Reviews

My Masterpiece (Mi obra maestra)

By Vincent van Gogh’s severed ear, we haven’t explored the misunderstood artist in weeks! How can we ever empathize with the tortured life of a painter if it is not explained to us at least once a month? And he’s bad with money, too? Shocking! Why that clichéd trope is worth at least a couple pesos … so long as they don’t come from the artist himself.

Renzo (Luis Brandoni) is an artist. I suppose you have to be an artist with a name like “Renzo.” And he’s a jerk. A Grade A USDA certified jerk. Actually, I suppose that “ADA” certified, we are in Buenos Aires, after all.
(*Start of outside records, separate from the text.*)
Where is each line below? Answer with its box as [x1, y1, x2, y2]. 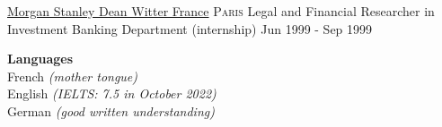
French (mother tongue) [7, 66, 138, 85]
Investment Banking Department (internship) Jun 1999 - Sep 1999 [7, 19, 373, 38]
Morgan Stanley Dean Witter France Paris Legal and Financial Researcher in [7, 2, 435, 20]
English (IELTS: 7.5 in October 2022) [7, 84, 217, 103]
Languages [7, 49, 74, 68]
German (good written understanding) [7, 101, 215, 120]
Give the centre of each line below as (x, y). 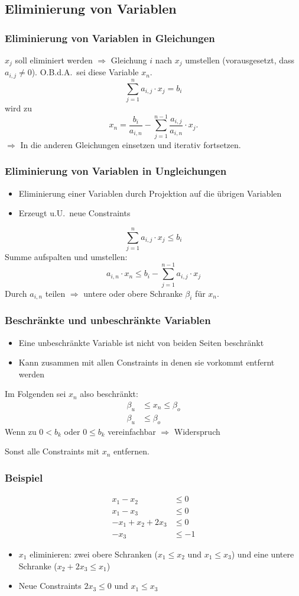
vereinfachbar (132, 431)
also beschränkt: (109, 394)
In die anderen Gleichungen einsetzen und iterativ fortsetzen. (131, 144)
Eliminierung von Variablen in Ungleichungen (116, 171)
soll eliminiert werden (54, 60)
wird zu (18, 108)
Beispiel (24, 477)
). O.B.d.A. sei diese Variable (85, 72)
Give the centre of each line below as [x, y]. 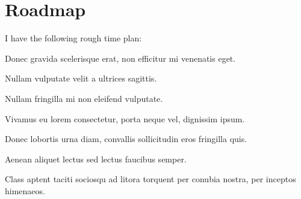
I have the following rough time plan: [73, 38]
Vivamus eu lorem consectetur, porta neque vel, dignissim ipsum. [125, 118]
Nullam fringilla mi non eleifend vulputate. [84, 98]
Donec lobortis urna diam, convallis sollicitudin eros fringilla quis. [126, 139]
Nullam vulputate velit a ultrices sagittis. [81, 78]
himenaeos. [25, 190]
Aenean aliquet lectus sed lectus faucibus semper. [96, 159]
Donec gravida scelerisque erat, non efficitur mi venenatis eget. [120, 58]
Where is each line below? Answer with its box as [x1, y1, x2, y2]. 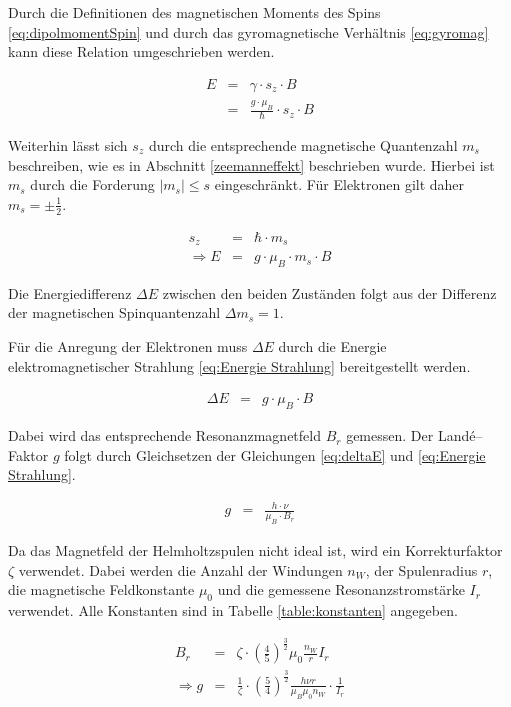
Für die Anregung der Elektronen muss [8, 336, 248, 357]
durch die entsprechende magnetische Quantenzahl [148, 134, 458, 155]
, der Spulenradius [365, 559, 478, 580]
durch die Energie [278, 336, 387, 357]
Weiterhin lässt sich [8, 134, 128, 155]
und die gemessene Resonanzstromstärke [217, 579, 465, 600]
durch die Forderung [30, 174, 155, 195]
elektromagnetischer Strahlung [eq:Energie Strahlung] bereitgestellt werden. [8, 355, 471, 376]
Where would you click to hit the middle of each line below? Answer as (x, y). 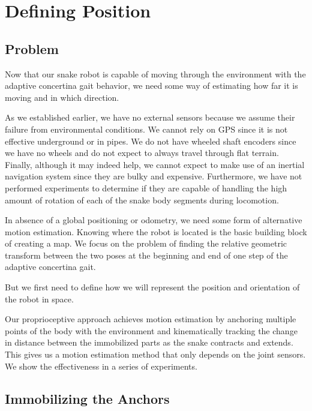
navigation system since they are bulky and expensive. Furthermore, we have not (154, 176)
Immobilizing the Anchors (87, 398)
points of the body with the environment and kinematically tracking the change (151, 330)
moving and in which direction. (62, 97)
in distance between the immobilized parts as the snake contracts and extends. (149, 342)
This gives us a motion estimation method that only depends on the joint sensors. (155, 354)
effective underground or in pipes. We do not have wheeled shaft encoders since (151, 141)
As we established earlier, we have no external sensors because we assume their (150, 117)

If My Masterpiece were only about Renzo, I think you’d start to cry; he’s colorful, but the act wears thin fast. There’s a good reason he’s alone in life: he alienates people as if he’s trying to win a contest. Yes, this leads to some good stuff – like his deliberate self-sabotages to demonstrate that his vision is not for sale. Quite frankly, if I knew the artist in a fit of petulant rage entered the gallery after the fact for the sole purpose of shooting his own panting, I’d buy that painting on the spot.

This artist, however, is twenty years removed from his heyday and struggling to make ends meet. Only his agent, Arturo (Guillermo Francella) knows it. Scratch that. Only Aruturo appreciates it. Renzo knows damn well he doesn’t have money, but undermines any cash vacas in his dirección. Take, for instance, the hilarious tutor sequence when Renzo reluctantly accepts a new art student, tasks him to sit in a room for two hours staring at stuff, then asks him to strip the room clean, afterwards asking the student to recreate the room entirely from memory, and finally, after the tasks have been dutifully executed, Renzo chastises the man for following orders. “You haven’t got an artistic temperament.”

The film begins with Arturo confessing to us that he’s killed a man. You certainly have my attention, movie. When we flashback to Arturo’s relationship with Renzo, we start piecing together the “how?” and “why?” Despite being friends for decades, Arturo can’t stand Renzo’s antics, either. And when Arturo can no longer sell Renzo’s art –often not because the art is bad, but because Renzo takes great pains to alienate those who might pay him—the obvious comes to mind: Arturo owns Renzo’s art. Renzo prohibits his art from being sold. If Renzo were dead, however, his art could not only be sold, but sold at a markup because it is now in limited supply. I think we can figure out where this film is going, no?

You start off with a murder confession and an unbalanced jerk taking a loaded gun to a gallery and murdering two paintings, how do you go wrong from that? I’m not sure, but My Masterpiece found a way. The last hour of the film, while not entirely predictable, left me pretty empty. It’s like the film ran out of good stuff and polled the crew, “so what do you think would happen next?” and went with a consensus view. After the first ten minutes, I was ready to love My Masterpiece, yet by the conclusion, I couldn’t even recommend it.

A master lives for a desire to rebel
But what to do when your vision won’t sell?
If you’re gonna depart
And die for your art
Why not make a few bucks as well?

Not Rated, 100 Minutes
Director: Gastón Duprat
Writer: Andrés Duprat, Gastón Duprat
Genre: Troubled artist, troubled script
Type of being most likely to enjoy this film: Perhaps those who have had to endure misunderstood genius
Type of being least likely to enjoy this film: “Same old, same old. In oils instead of watercolors.”